(Records drawn from a dataset)
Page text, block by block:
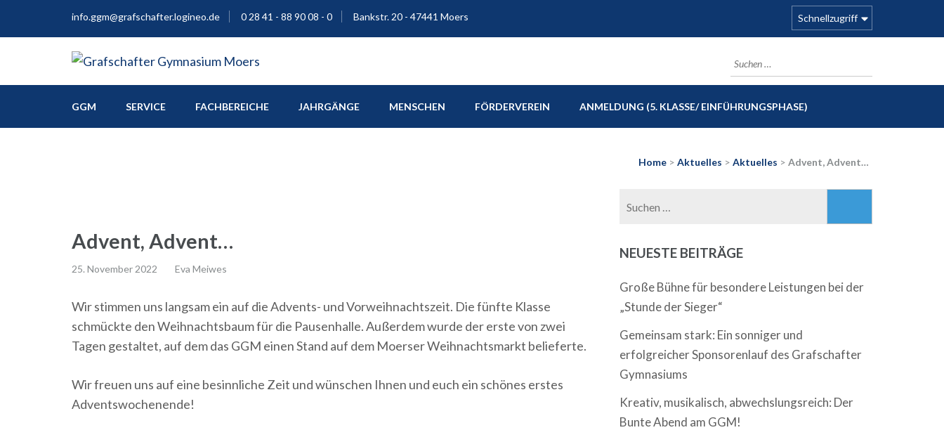
info.ggm@grafschafter.logineo.de 0 28 41 - 88 90 08 - 0 Bankstr. 20 - 47441 Moers Schnellzugriff
Grafschafter Gymnasium Moers
Suchen
nach:
GGM SERVICE FACHBEREICHE JAHRGÄNGE MENSCHEN FÖRDERVEREIN ANMELDUNG (5. KLASSE/ EINFÜHRUNGSPHASE)
Home > Aktuelles > Aktuelles > Advent, Advent…
Advent, Advent…
25. November 2022 Eva Meiwes
Wir stimmen uns langsam ein auf die Advents- und Vorweihnachtszeit. Die fünfte Klasse
schmückte den Weihnachtsbaum für die Pausenhalle. Außerdem wurde der erste von zwei
Tagen gestaltet, auf dem das GGM einen Stand auf dem Moerser Weihnachtsmarkt belieferte.
Wir freuen uns auf eine besinnliche Zeit und wünschen Ihnen und euch ein schönes erstes
Adventswochenende!
NEUESTE BEITRÄGE
Große Bühne für besondere Leistungen bei der
„Stunde der Sieger“
Gemeinsam stark: Ein sonniger und
erfolgreicher Sponsorenlauf des Grafschafter
Gymnasiums
Kreativ, musikalisch, abwechslungsreich: Der
Bunte Abend am GGM!
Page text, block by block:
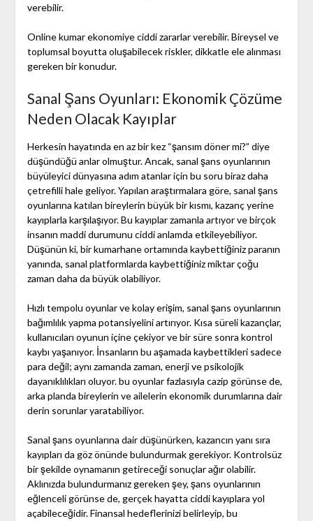
verebilir.
Online kumar ekonomiye ciddi zararlar verebilir. Bireysel ve
toplumsal boyutta oluşabilecek riskler, dikkatle ele alınması
gereken bir konudur.
Sanal Şans Oyunları: Ekonomik Çözüme
Neden Olacak Kayıplar
Herkesin hayatında en az bir kez “şansım döner mi?” diye
düşündüğü anlar olmuştur. Ancak, sanal şans oyunlarının
büyüleyici dünyasına adım atanlar için bu soru biraz daha
çetrefilli hale geliyor. Yapılan araştırmalara göre, sanal şans
oyunlarına katılan bireylerin büyük bir kısmı, kazanç yerine
kayıplarla karşılaşıyor. Bu kayıplar zamanla artıyor ve birçok
insanın maddi durumunu ciddi anlamda etkileyebiliyor.
Düşünün ki, bir kumarhane ortamında kaybettiğiniz paranın
yanında, sanal platformlarda kaybettiğiniz miktar çoğu
zaman daha da büyük olabiliyor.
Hızlı tempolu oyunlar ve kolay erişim, sanal şans oyunlarının
bağımlılık yapma potansiyelini artırıyor. Kısa süreli kazançlar,
kullanıcıları oyunun içine çekiyor ve bir süre sonra kontrol
kaybı yaşanıyor. İnsanların bu aşamada kaybettikleri sadece
para değil; aynı zamanda zaman, enerji ve psikolojik
dayanıklılıkları oluyor. bu oyunlar fazlasıyla cazip görünse de,
arka planda bireylerin ve ailelerin ekonomik durumlarına dair
derin sorunlar yaratabiliyor.
Sanal şans oyunlarına dair düşünürken, kazancın yanı sıra
kayıpları da göz önünde bulundurmak gerekiyor. Kontrolsüz
bir şekilde oynamanın getireceği sonuçlar ağır olabilir.
Aklınızda bulundurmanız gereken şey, şans oyunlarının
eğlenceli görünse de, gerçek hayatta ciddi kayıplara yol
açabileceğidir. Finansal hedeflerinizi belirleyip, bu
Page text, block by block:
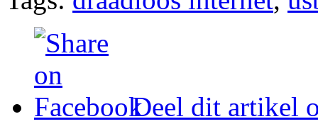
Deel dit artikel
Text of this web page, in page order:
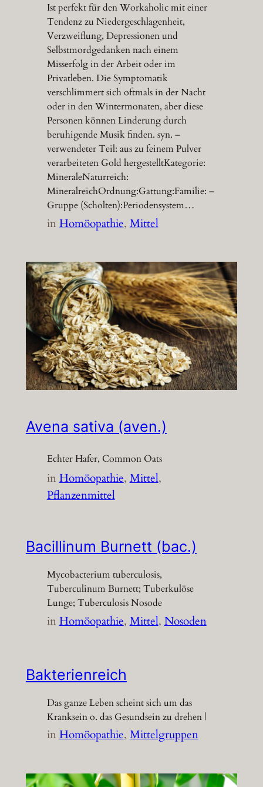
Ist perfekt für den Workaholic mit einer
Tendenz zu Niedergeschlagenheit,
Verzweiflung, Depressionen und
Selbstmordgedanken nach einem
Misserfolg in der Arbeit oder im
Privatleben. Die Symptomatik
verschlimmert sich oftmals in der Nacht
oder in den Wintermonaten, aber diese
Personen können Linderung durch
beruhigende Musik finden. syn. –
verwendeter Teil: aus zu feinem Pulver
verarbeiteten Gold hergestelltKategorie:
MineraleNaturreich:
MineralreichOrdnung:Gattung:Familie: –
Gruppe (Scholten):Periodensystem…
inHomöopathie, Mittel
Avena sativa (aven.)
Echter Hafer, Common Oats
inHomöopathie, Mittel
Pflanzenmittel
Bacillinum Burnett (bac.)
Mycobacterium tuberculosis,
Tuberculinum Burnett; Tuberkulöse
Lunge; Tuberculosis Nosode
inHomöopathie, Mittel, Nosoden
Bakterienreich
Das ganze Leben scheint sich um das
Kranksein o. das Gesundsein zu drehen |
inHomöopathie, Mittelgruppen
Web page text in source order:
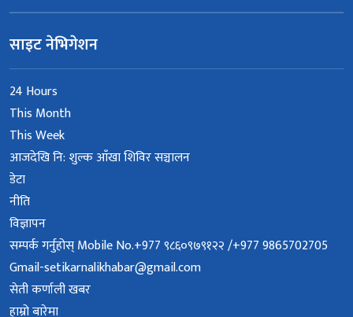
साइट नेभिगेशन
24 Hours
This Month
This Week
आजदेखि नि: शुल्क आँखा शिविर सञ्चालन
डेटा
नीति
विज्ञापन
सम्पर्क गर्नुहोस् Mobile No.+977 ९८६०९७९१२२ /+977 9865702705
Gmail-setikarnalikhabar@gmail.com
सेती कर्णाली खबर
हाम्रो बारेमा
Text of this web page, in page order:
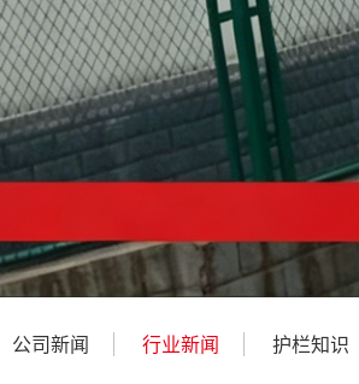
公司新闻 行业新闻 护栏知识
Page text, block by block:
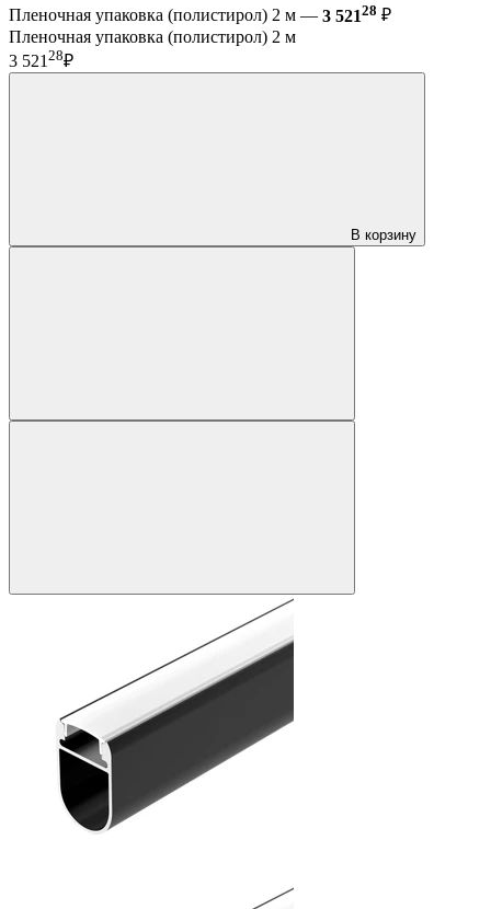
Пленочная упаковка (полистирол) 2 м — 3 52128 ₽
Пленочная упаковка (полистирол) 2 м
3 521 28₽
В корзину
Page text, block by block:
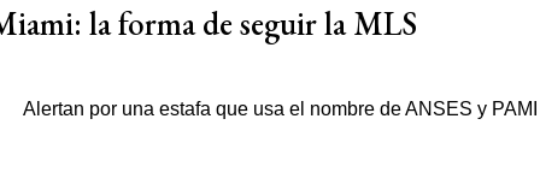
la forma de seguir la MLS
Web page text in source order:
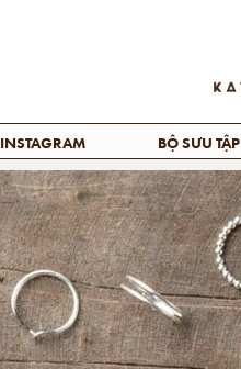
INSTAGRAM BỘ SƯU TẬP
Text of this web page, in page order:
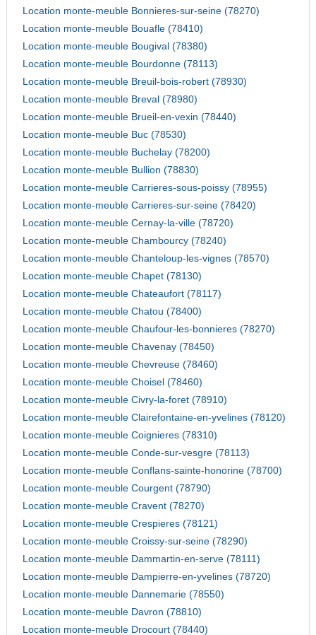
Location monte-meuble Bonnieres-sur-seine (78270)
Location monte-meuble Bouafle (78410)
Location monte-meuble Bougival (78380)
Location monte-meuble Bourdonne (78113)
Location monte-meuble Breuil-bois-robert (78930)
Location monte-meuble Breval (78980)
Location monte-meuble Brueil-en-vexin (78440)
Location monte-meuble Buc (78530)
Location monte-meuble Buchelay (78200)
Location monte-meuble Bullion (78830)
Location monte-meuble Carrieres-sous-poissy (78955)
Location monte-meuble Carrieres-sur-seine (78420)
Location monte-meuble Cernay-la-ville (78720)
Location monte-meuble Chambourcy (78240)
Location monte-meuble Chanteloup-les-vignes (78570)
Location monte-meuble Chapet (78130)
Location monte-meuble Chateaufort (78117)
Location monte-meuble Chatou (78400)
Location monte-meuble Chaufour-les-bonnieres (78270)
Location monte-meuble Chavenay (78450)
Location monte-meuble Chevreuse (78460)
Location monte-meuble Choisel (78460)
Location monte-meuble Civry-la-foret (78910)
Location monte-meuble Clairefontaine-en-yvelines (78120)
Location monte-meuble Coignieres (78310)
Location monte-meuble Conde-sur-vesgre (78113)
Location monte-meuble Conflans-sainte-honorine (78700)
Location monte-meuble Courgent (78790)
Location monte-meuble Cravent (78270)
Location monte-meuble Crespieres (78121)
Location monte-meuble Croissy-sur-seine (78290)
Location monte-meuble Dammartin-en-serve (78111)
Location monte-meuble Dampierre-en-yvelines (78720)
Location monte-meuble Dannemarie (78550)
Location monte-meuble Davron (78810)
Location monte-meuble Drocourt (78440)

| EXERCISE AIM |
All of the data is to be reproduced exactly, with the pictures left out.

| ANSWER TO THE PROBLEM |
Page text, block by block:
info.ggm@grafschafter.logineo.de 0 28 41 - 88 90 08 - 0 Bankstr. 20 - 47441 Moers Schnellzugriff
Grafschafter Gymnasium Moers
Suchen
nach:
GGM SERVICE FACHBEREICHE JAHRGÄNGE MENSCHEN FÖRDERVEREIN ANMELDUNG (5. KLASSE/ EINFÜHRUNGSPHASE)
Home > Aktuelles > Aktuelles > Advent, Advent…
Advent, Advent…
25. November 2022 Eva Meiwes
Wir stimmen uns langsam ein auf die Advents- und Vorweihnachtszeit. Die fünfte Klasse
schmückte den Weihnachtsbaum für die Pausenhalle. Außerdem wurde der erste von zwei
Tagen gestaltet, auf dem das GGM einen Stand auf dem Moerser Weihnachtsmarkt belieferte.
Wir freuen uns auf eine besinnliche Zeit und wünschen Ihnen und euch ein schönes erstes
Adventswochenende!
NEUESTE BEITRÄGE
Große Bühne für besondere Leistungen bei der
„Stunde der Sieger“
Gemeinsam stark: Ein sonniger und
erfolgreicher Sponsorenlauf des Grafschafter
Gymnasiums
Kreativ, musikalisch, abwechslungsreich: Der
Bunte Abend am GGM!
Page text, block by block:
verebilir.
Online kumar ekonomiye ciddi zararlar verebilir. Bireysel ve
toplumsal boyutta oluşabilecek riskler, dikkatle ele alınması
gereken bir konudur.
Sanal Şans Oyunları: Ekonomik Çözüme
Neden Olacak Kayıplar
Herkesin hayatında en az bir kez “şansım döner mi?” diye
düşündüğü anlar olmuştur. Ancak, sanal şans oyunlarının
büyüleyici dünyasına adım atanlar için bu soru biraz daha
çetrefilli hale geliyor. Yapılan araştırmalara göre, sanal şans
oyunlarına katılan bireylerin büyük bir kısmı, kazanç yerine
kayıplarla karşılaşıyor. Bu kayıplar zamanla artıyor ve birçok
insanın maddi durumunu ciddi anlamda etkileyebiliyor.
Düşünün ki, bir kumarhane ortamında kaybettiğiniz paranın
yanında, sanal platformlarda kaybettiğiniz miktar çoğu
zaman daha da büyük olabiliyor.
Hızlı tempolu oyunlar ve kolay erişim, sanal şans oyunlarının
bağımlılık yapma potansiyelini artırıyor. Kısa süreli kazançlar,
kullanıcıları oyunun içine çekiyor ve bir süre sonra kontrol
kaybı yaşanıyor. İnsanların bu aşamada kaybettikleri sadece
para değil; aynı zamanda zaman, enerji ve psikolojik
dayanıklılıkları oluyor. bu oyunlar fazlasıyla cazip görünse de,
arka planda bireylerin ve ailelerin ekonomik durumlarına dair
derin sorunlar yaratabiliyor.
Sanal şans oyunlarına dair düşünürken, kazancın yanı sıra
kayıpları da göz önünde bulundurmak gerekiyor. Kontrolsüz
bir şekilde oynamanın getireceği sonuçlar ağır olabilir.
Aklınızda bulundurmanız gereken şey, şans oyunlarının
eğlenceli görünse de, gerçek hayatta ciddi kayıplara yol
açabileceğidir. Finansal hedeflerinizi belirleyip, bu
Page text, block by block:
Deel dit artikel
Text of this web page, in page order:
Ist perfekt für den Workaholic mit einer
Tendenz zu Niedergeschlagenheit,
Verzweiflung, Depressionen und
Selbstmordgedanken nach einem
Misserfolg in der Arbeit oder im
Privatleben. Die Symptomatik
verschlimmert sich oftmals in der Nacht
oder in den Wintermonaten, aber diese
Personen können Linderung durch
beruhigende Musik finden. syn. –
verwendeter Teil: aus zu feinem Pulver
verarbeiteten Gold hergestelltKategorie:
MineraleNaturreich:
MineralreichOrdnung:Gattung:Familie: –
Gruppe (Scholten):Periodensystem…
inHomöopathie, Mittel
Avena sativa (aven.)
Echter Hafer, Common Oats
inHomöopathie, Mittel
Pflanzenmittel
Bacillinum Burnett (bac.)
Mycobacterium tuberculosis,
Tuberculinum Burnett; Tuberkulöse
Lunge; Tuberculosis Nosode
inHomöopathie, Mittel, Nosoden
Bakterienreich
Das ganze Leben scheint sich um das
Kranksein o. das Gesundsein zu drehen |
inHomöopathie, Mittelgruppen
Web page text in source order:
साइट नेभिगेशन
24 Hours
This Month
This Week
आजदेखि नि: शुल्क आँखा शिविर सञ्चालन
डेटा
नीति
विज्ञापन
सम्पर्क गर्नुहोस् Mobile No.+977 ९८६०९७९१२२ /+977 9865702705
Gmail-setikarnalikhabar@gmail.com
सेती कर्णाली खबर
हाम्रो बारेमा
Text of this web page, in page order:
公司新闻 行业新闻 护栏知识
Page text, block by block:
Пленочная упаковка (полистирол) 2 м — 3 52128 ₽
Пленочная упаковка (полистирол) 2 м
3 521 28₽
В корзину
Page text, block by block:
la forma de seguir la MLS
Web page text in source order:
INSTAGRAM BỘ SƯU TẬP
Text of this web page, in page order:
Location monte-meuble Bonnieres-sur-seine (78270)
Location monte-meuble Bouafle (78410)
Location monte-meuble Bougival (78380)
Location monte-meuble Bourdonne (78113)
Location monte-meuble Breuil-bois-robert (78930)
Location monte-meuble Breval (78980)
Location monte-meuble Brueil-en-vexin (78440)
Location monte-meuble Buc (78530)
Location monte-meuble Buchelay (78200)
Location monte-meuble Bullion (78830)
Location monte-meuble Carrieres-sous-poissy (78955)
Location monte-meuble Carrieres-sur-seine (78420)
Location monte-meuble Cernay-la-ville (78720)
Location monte-meuble Chambourcy (78240)
Location monte-meuble Chanteloup-les-vignes (78570)
Location monte-meuble Chapet (78130)
Location monte-meuble Chateaufort (78117)
Location monte-meuble Chatou (78400)
Location monte-meuble Chaufour-les-bonnieres (78270)
Location monte-meuble Chavenay (78450)
Location monte-meuble Chevreuse (78460)
Location monte-meuble Choisel (78460)
Location monte-meuble Civry-la-foret (78910)
Location monte-meuble Clairefontaine-en-yvelines (78120)
Location monte-meuble Coignieres (78310)
Location monte-meuble Conde-sur-vesgre (78113)
Location monte-meuble Conflans-sainte-honorine (78700)
Location monte-meuble Courgent (78790)
Location monte-meuble Cravent (78270)
Location monte-meuble Crespieres (78121)
Location monte-meuble Croissy-sur-seine (78290)
Location monte-meuble Dammartin-en-serve (78111)
Location monte-meuble Dampierre-en-yvelines (78720)
Location monte-meuble Dannemarie (78550)
Location monte-meuble Davron (78810)
Location monte-meuble Drocourt (78440)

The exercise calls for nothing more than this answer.